» PROBLEM DESCRIPTION
The answer should hold only the lines from the beginning of the material through the one with "Tag:st clements", reproduced exactly and without pictures.

» DATA PROVIDED
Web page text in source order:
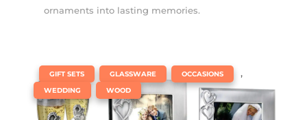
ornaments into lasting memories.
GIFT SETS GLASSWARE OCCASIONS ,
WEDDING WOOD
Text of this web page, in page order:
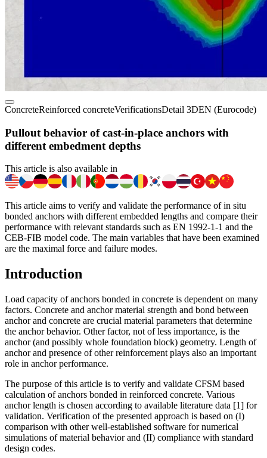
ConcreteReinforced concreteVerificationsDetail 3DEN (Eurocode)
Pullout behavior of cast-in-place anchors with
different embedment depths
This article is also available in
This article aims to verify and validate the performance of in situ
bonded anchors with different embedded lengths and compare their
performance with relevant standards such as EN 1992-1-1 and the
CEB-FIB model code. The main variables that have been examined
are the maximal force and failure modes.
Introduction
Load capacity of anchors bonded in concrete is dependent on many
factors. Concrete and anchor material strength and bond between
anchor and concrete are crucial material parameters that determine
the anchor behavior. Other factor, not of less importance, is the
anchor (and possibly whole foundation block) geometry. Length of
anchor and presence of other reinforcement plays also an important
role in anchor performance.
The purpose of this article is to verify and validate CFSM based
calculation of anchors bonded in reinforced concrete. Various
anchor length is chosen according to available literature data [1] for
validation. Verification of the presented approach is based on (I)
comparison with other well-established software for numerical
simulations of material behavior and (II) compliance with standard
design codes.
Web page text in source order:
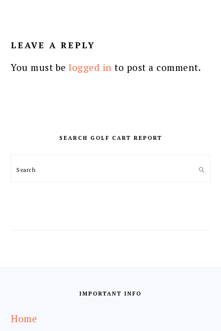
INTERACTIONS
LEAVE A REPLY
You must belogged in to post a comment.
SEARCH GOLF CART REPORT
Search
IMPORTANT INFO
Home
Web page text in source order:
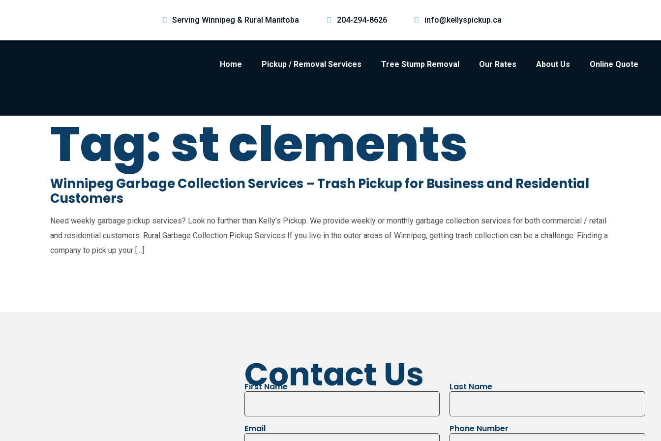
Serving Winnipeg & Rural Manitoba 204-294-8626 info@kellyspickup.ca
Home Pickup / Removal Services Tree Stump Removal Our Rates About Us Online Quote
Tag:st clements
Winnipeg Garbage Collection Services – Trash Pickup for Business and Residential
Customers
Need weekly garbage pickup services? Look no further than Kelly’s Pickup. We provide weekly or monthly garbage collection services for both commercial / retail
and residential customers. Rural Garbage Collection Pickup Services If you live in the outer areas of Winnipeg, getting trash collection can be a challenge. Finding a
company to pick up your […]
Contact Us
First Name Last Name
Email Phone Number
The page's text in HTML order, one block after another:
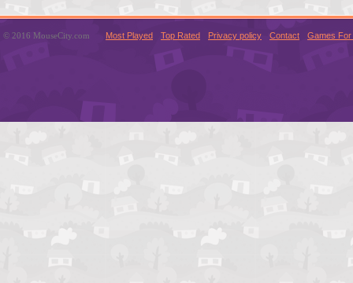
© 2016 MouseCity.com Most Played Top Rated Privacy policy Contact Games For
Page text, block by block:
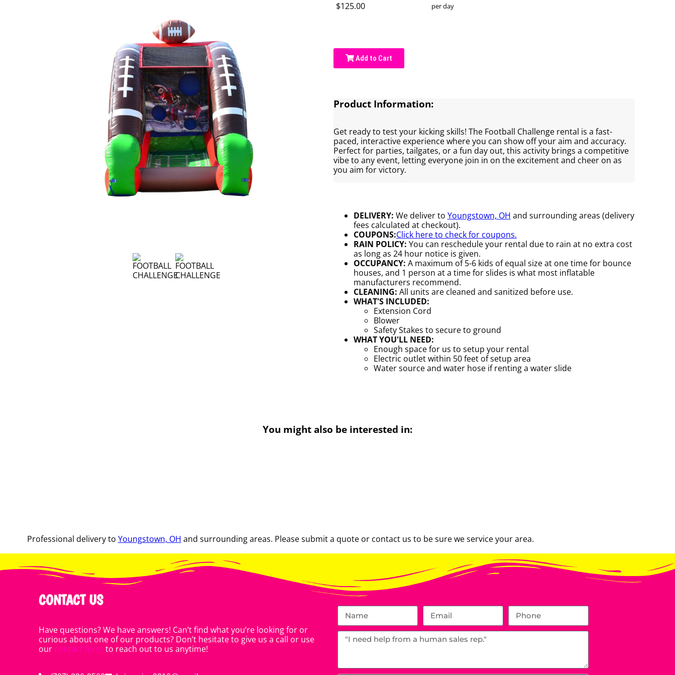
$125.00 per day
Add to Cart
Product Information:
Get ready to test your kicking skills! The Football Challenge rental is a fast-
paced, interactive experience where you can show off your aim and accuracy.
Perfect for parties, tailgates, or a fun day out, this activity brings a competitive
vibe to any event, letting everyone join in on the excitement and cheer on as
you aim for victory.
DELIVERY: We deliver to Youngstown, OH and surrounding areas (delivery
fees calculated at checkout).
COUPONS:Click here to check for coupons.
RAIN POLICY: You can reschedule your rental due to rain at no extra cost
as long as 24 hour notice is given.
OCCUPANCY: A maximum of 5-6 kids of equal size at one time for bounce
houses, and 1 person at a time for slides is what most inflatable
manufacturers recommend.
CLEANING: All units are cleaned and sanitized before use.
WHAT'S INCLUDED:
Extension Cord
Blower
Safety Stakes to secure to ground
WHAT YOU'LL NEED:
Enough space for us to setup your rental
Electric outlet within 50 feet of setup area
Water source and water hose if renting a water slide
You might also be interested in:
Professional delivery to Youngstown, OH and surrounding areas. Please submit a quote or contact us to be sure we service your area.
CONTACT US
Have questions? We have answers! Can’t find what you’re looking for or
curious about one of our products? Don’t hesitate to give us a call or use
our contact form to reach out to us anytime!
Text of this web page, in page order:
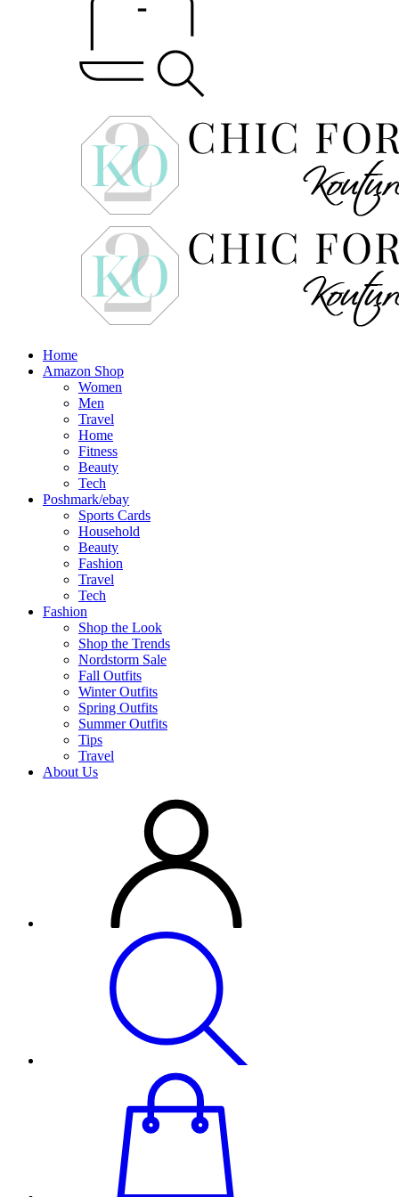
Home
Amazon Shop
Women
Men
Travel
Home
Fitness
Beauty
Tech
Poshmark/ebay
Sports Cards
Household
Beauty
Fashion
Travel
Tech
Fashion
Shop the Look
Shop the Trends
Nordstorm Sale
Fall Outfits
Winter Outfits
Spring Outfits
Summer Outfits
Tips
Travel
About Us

» WORKED SOLUTION
Web page text in source order:
ornaments into lasting memories.
GIFT SETS GLASSWARE OCCASIONS ,
WEDDING WOOD
Text of this web page, in page order:
ConcreteReinforced concreteVerificationsDetail 3DEN (Eurocode)
Pullout behavior of cast-in-place anchors with
different embedment depths
This article is also available in
This article aims to verify and validate the performance of in situ
bonded anchors with different embedded lengths and compare their
performance with relevant standards such as EN 1992-1-1 and the
CEB-FIB model code. The main variables that have been examined
are the maximal force and failure modes.
Introduction
Load capacity of anchors bonded in concrete is dependent on many
factors. Concrete and anchor material strength and bond between
anchor and concrete are crucial material parameters that determine
the anchor behavior. Other factor, not of less importance, is the
anchor (and possibly whole foundation block) geometry. Length of
anchor and presence of other reinforcement plays also an important
role in anchor performance.
The purpose of this article is to verify and validate CFSM based
calculation of anchors bonded in reinforced concrete. Various
anchor length is chosen according to available literature data [1] for
validation. Verification of the presented approach is based on (I)
comparison with other well-established software for numerical
simulations of material behavior and (II) compliance with standard
design codes.
Web page text in source order:
INTERACTIONS
LEAVE A REPLY
You must belogged in to post a comment.
SEARCH GOLF CART REPORT
Search
IMPORTANT INFO
Home
Web page text in source order:
Serving Winnipeg & Rural Manitoba 204-294-8626 info@kellyspickup.ca
Home Pickup / Removal Services Tree Stump Removal Our Rates About Us Online Quote
Tag:st clements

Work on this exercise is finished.